§ Extracted data
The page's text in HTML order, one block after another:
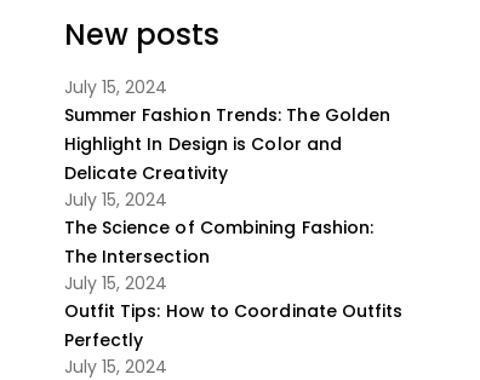
New posts
July 15, 2024
Summer Fashion Trends: The Golden
Highlight In Design is Color and
Delicate Creativity
July 15, 2024
The Science of Combining Fashion:
The Intersection
July 15, 2024
Outfit Tips: How to Coordinate Outfits
Perfectly
July 15, 2024
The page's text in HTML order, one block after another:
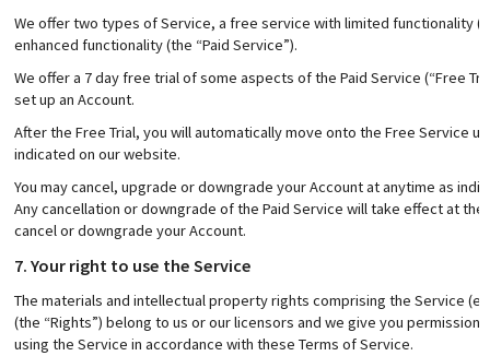
We offer two types of Service, a free service with limited functionality
enhanced functionality (the “Paid Service”).
We offer a 7 day free trial of some aspects of the Paid Service (“Free
set up an Account.
After the Free Trial, you will automatically move onto the Free Service
indicated on our website.
You may cancel, upgrade or downgrade your Account at anytime as
Any cancellation or downgrade of the Paid Service will take effect at
cancel or downgrade your Account.
7. Your right to use the Service
The materials and intellectual property rights comprising the Service
(the “Rights”) belong to us or our licensors and we give you
using the Service in accordance with these Terms of Service.
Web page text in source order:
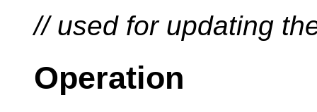
// used for updating
Operation

§ Required work
Reproduce each entry exactly as given; no pictures, please.

§ Expected output
The page's text in HTML order, one block after another:
New posts
July 15, 2024
Summer Fashion Trends: The Golden
Highlight In Design is Color and
Delicate Creativity
July 15, 2024
The Science of Combining Fashion:
The Intersection
July 15, 2024
Outfit Tips: How to Coordinate Outfits
Perfectly
July 15, 2024
The page's text in HTML order, one block after another:
We offer two types of Service, a free service with limited functionality
enhanced functionality (the “Paid Service”).
We offer a 7 day free trial of some aspects of the Paid Service (“Free
set up an Account.
After the Free Trial, you will automatically move onto the Free Service
indicated on our website.
You may cancel, upgrade or downgrade your Account at anytime as
Any cancellation or downgrade of the Paid Service will take effect at
cancel or downgrade your Account.
7. Your right to use the Service
The materials and intellectual property rights comprising the Service
(the “Rights”) belong to us or our licensors and we give you
using the Service in accordance with these Terms of Service.
Web page text in source order:
// used for updating
Operation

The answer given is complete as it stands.